══ SUPPLIED INFORMATION

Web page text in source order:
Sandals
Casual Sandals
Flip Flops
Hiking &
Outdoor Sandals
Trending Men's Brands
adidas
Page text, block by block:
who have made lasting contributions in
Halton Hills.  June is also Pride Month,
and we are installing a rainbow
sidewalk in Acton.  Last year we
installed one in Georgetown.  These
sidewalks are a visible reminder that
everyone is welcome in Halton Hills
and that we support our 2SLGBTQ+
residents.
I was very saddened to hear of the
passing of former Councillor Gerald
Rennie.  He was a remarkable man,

════
══ SUPPLIED INFORMATION

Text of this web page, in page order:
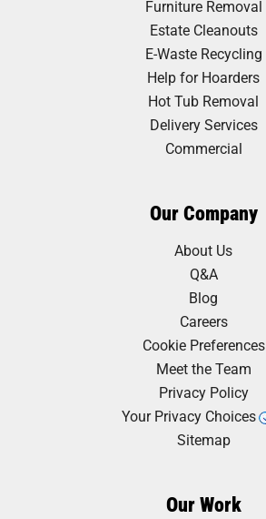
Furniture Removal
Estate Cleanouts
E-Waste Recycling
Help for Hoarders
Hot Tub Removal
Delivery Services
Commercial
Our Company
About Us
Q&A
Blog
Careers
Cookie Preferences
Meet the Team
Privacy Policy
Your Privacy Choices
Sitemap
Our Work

════

PROMPT: Considering the records line by line, how many lines hold the string "Hills"? Say only the number.

REPLY: 2